“When Angelo paints even God the Father in human form, mark what robustness is there. And whatever they may reveal of the divine love in the Son, the soft, curled, hermaphroditical Italian pictures, in which his idea has been most successfully embodied; these pictures, so destitute as they are of all brawniness, hint nothing of any power, but the mere negative, feminine one of submission and endurance, which on all hands it is conceded, form the peculiar practical virtues of his teachings.”
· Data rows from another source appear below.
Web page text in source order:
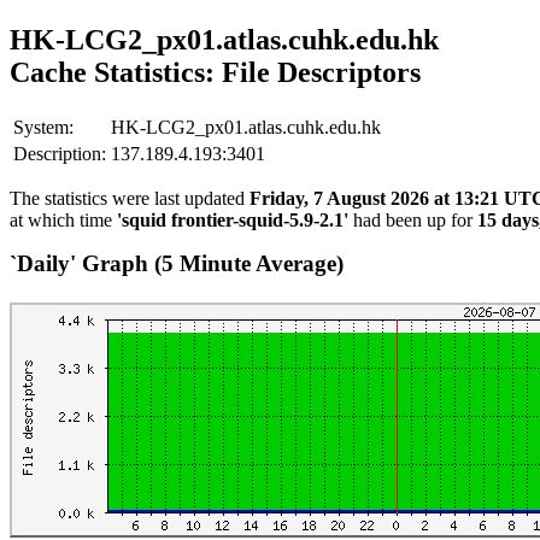
HK-LCG2_px01.atlas.cuhk.edu.hk
Cache Statistics: File Descriptors
System:
HK-LCG2_px01.atlas.cuhk.edu.hk
Description: 137.189.4.193:3401
The statistics were last updated Friday, 7 August 2026 at 13:21
at which time 'squid frontier-squid-5.9-2.1' had been up for 15
`Daily' Graph (5 Minute Average)
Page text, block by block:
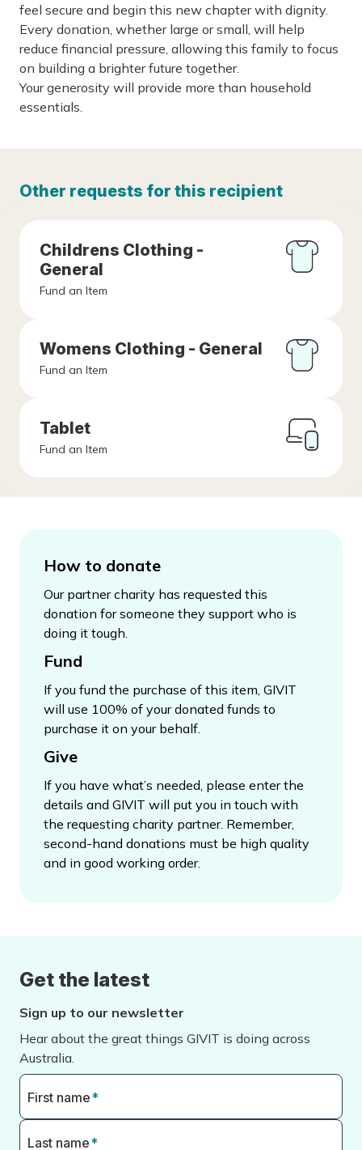
feel secure and begin this new chapter with dignity.
Every donation, whether large or small, will help
reduce financial pressure, allowing this family to focus
on building a brighter future together.
Your generosity will provide more than household
essentials.
Other requests for this recipient
Childrens Clothing -
General
Fund an Item
Womens Clothing - General
Fund an Item
Tablet
Fund an Item
How to donate
Our partner charity has requested this
donation for someone they support who is
doing it tough.
Fund
If you fund the purchase of this item, GIVIT
will use 100% of your donated funds to
purchase it on your behalf.
Give
If you have what’s needed, please enter the
details and GIVIT will put you in touch with
the requesting charity partner. Remember,
second-hand donations must be high quality
and in good working order.
Get the latest
Sign up to our newsletter
Hear about the great things GIVIT is doing across
Australia.
First name*
Last name*
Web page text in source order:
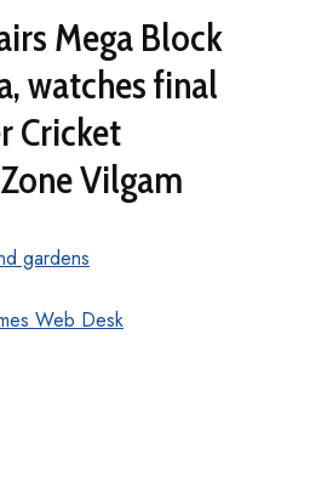
gardens
Mega Block
watches final
Cricket
Vilgam
Web Desk
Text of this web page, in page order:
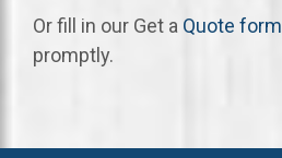
Or fill in our Get a Quote form
promptly.
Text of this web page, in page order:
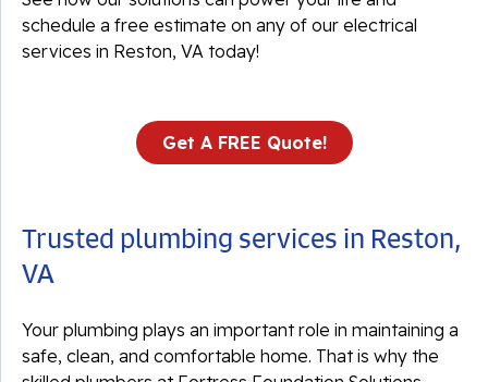
schedule a free estimate on any of our electrical
services in Reston, VA today!
Get A FREE Quote!
Trusted plumbing services in Reston,
VA
Your plumbing plays an important role in maintaining a
safe, clean, and comfortable home. That is why the
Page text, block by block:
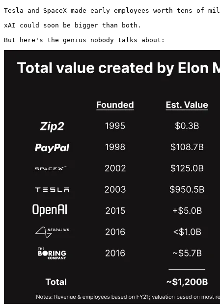
Tesla and SpaceX made early employees worth tens of
xAI could soon be bigger than both.
But here's the genius nobody talks about:
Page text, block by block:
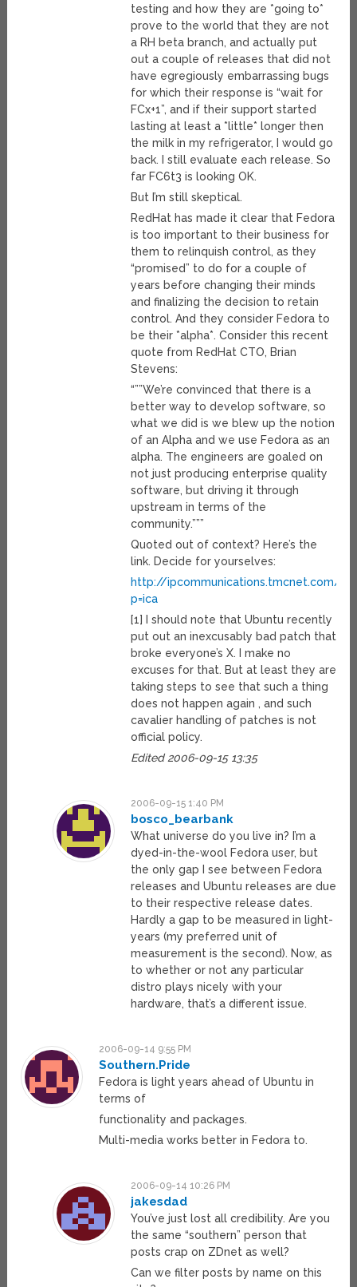
testing and how they are *going to*
prove to the world that they are not
a RH beta branch, and actually put
out a couple of releases that did not
have egregiously embarrassing bugs
for which their response is “wait for
FCx+1”, and if their support started
lasting at least a *little* longer then
the milk in my refrigerator, I would go
back. I still evaluate each release. So
far FC6t3 is looking OK.
But I’m still skeptical.
RedHat has made it clear that Fedora
is too important to their business for
them to relinquish control, as they
“promised” to do for a couple of
years before changing their minds
and finalizing the decision to retain
control. And they consider Fedora to
be their *alpha*. Consider this recent
quote from RedHat CTO, Brian
Stevens:
“””We’re convinced that there is a
better way to develop software, so
what we did is we blew up the notion
of an Alpha and we use Fedora as an
alpha. The engineers are goaled on
not just producing enterprise quality
software, but driving it through
upstream in terms of the
community.”””
Quoted out of context? Here’s the
link. Decide for yourselves:
http://ipcommunications.tmcnet.com/
p=ica
[1] I should note that Ubuntu recently
put out an inexcusably bad patch that
broke everyone’s X. I make no
excuses for that. But at least they are
taking steps to see that such a thing
does not happen again , and such
cavalier handling of patches is not
official policy.
Edited 2006-09-15 13:35
2006-09-15 1:40 PM
bosco_bearbank
What universe do you live in? I’m a
dyed-in-the-wool Fedora user, but
the only gap I see between Fedora
releases and Ubuntu releases are due
to their respective release dates.
Hardly a gap to be measured in light-
years (my preferred unit of
measurement is the second). Now, as
to whether or not any particular
distro plays nicely with your
hardware, that’s a different issue.
2006-09-14 9:55 PM
Southern.Pride
Fedora is light years ahead of Ubuntu in
terms of
functionality and packages.
Multi-media works better in Fedora to.
2006-09-14 10:26 PM
jakesdad
You’ve just lost all credibility. Are you
the same “southern” person that
posts crap on ZDnet as well?
Can we filter posts by name on this

—Herman Melville, Moby Dick

There are lots of people today who claim to be Christians, but when you sit down and evaluate what they believe about Jesus and the Bible, one has to wonder. These new-millennium Christians shaped and formed by tolerance and political correctness want a meek and mild Jesus, a Jesus who expounds platitudes on fluffy clouds of irrelevance. They want a Jesus who looks far into the distance but says nothing about the world in which we live today, unless it means expanding the power of the State, taxing and spending us into poverty, and adopting a live-and-let-live ethic that in the past has destroyed civilizations. Jesus has become a “Build-A-God”—a limp and formless outer shell that we get to fill with our own pious stuffing.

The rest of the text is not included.